Startschwierigkeiten hatte an diesem Abend in der Bayerischen Staatsoper nur das Auto: Piotr Beczała, respektive Sir Edgardo di Ravenswood, sollte am Ende des ersten Akts von Gaetano Donizettis Lucia di Lammermoor eigentlich lässig von dannen fahren, starten ließ sich der Oldtimer allerdings (zur großen Belustigung des Publikums) erst nach dem beherzten Eingreifen eines Technikers. Von Anfang an auf Betriebstemperatur war hingegen die Hausdebütantin Adela Zaharia, die für die erkrankte Diana Damrau eingesprungen war.

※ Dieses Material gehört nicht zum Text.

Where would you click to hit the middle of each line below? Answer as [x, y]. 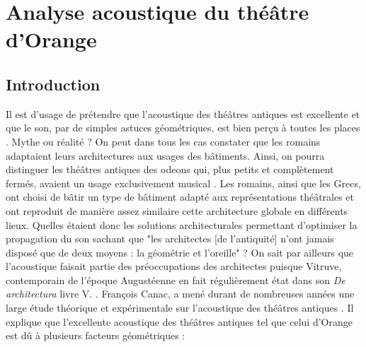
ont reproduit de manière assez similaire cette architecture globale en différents [177, 210]
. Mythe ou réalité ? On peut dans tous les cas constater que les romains [163, 141]
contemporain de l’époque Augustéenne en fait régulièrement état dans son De [176, 280]
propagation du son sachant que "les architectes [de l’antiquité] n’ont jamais [170, 239]
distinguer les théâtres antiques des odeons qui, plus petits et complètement [170, 169]
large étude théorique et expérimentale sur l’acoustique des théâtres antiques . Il [180, 308]
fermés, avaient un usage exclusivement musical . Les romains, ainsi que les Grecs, [183, 183]
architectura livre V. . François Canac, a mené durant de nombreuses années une [180, 294]

Die rumänische Sopranistin, die im vergangenen Sommer den renommierten Operalia Wettbewerb gewonnen hatte, ließ sich kein Nervenflattern anmerken, sondern zog vom ersten Ton an völlig in ihren Bann. Die Stimme verfügt nicht nur über ein interessantes Timbre, das dunkler und samtiger ist, als man es von Sängerinnen im Koloraturfach gewohnt ist, sondern auch über eine voluminöse und satte Mittellage bei strahlenden Höhen. Zaharias Lucia Ashton war dabei darstellerisch weniger resolut und stimmlich verletzlicher, als Damrau sie in der Premierenserie dieser Inszenierung verkörpert hatte, konnte dadurch in ihrem ausweglosen Schicksal aber noch mehr anrühren. Elegant und mühelos wie eine Seiltänzerin bewegte sich die Stimme in den entrückten Glasharmonika-Sphären der Wahnsinnsszene und das Publikum schien beinahe den Atem anzuhalten, um den schwebenden Moment in keinem Fall zu zerstören. Dabei sang sie nicht nur makellos, sondern hauchte der Figur zunächst glaubwürdiges Leben, und später ebenso ehrlichen Wahnsinn, ein.

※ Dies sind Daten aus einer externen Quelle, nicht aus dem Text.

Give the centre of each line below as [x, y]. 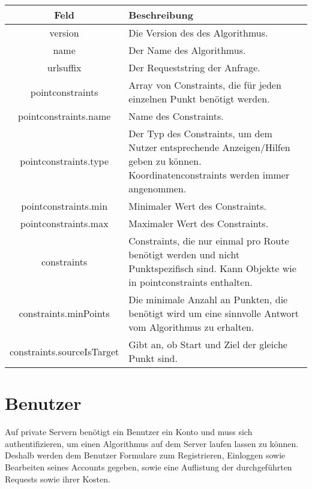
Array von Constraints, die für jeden [205, 85]
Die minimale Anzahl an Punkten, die [208, 299]
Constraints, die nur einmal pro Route [209, 241]
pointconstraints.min [64, 206]
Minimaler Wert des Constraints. [198, 206]
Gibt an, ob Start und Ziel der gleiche [208, 344]
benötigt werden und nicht [184, 254]
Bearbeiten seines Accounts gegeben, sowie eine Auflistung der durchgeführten [148, 467]

In ihrem Glitzerkleid wirkte sie außerdem wie aus einem Film der Glanzära Hollywoods entstiegen; schwer vorstellbar, dass in dieser Inszenierung jemals eine Lucia mondäner wahnsinnig werden wird. Ebenso stimmte die vokale Harmonie mit ihrem Bühnenpartner Piotr Beczała ausgezeichnet, die beiden Stimmen verbanden sich im Duett des ersten Akts zu einer wunderbar strömenden Einheit aus Wohlklang. Beczała konnte dann aber vor allem nach der Pause in seiner großen Arie mit tenoralem Schmelz und leuchtend warmen Spitzentönen auftrumpfen, im ersten Teil des Abends gerieten ihm manche Passagen, obwohl technich stets einwandfrei, ohne das letzte Fünkchen Glanz. War er in der Vergangenheit, wenn ich ihn auf der Bühne erlebt habe, auch manchmal blass im Spiel gab er in dieser Vorstellung den unglücklichen Edgardo darstellerisch äußerst engagiert und überzeugend sowie mit vollem Körpereinsatz.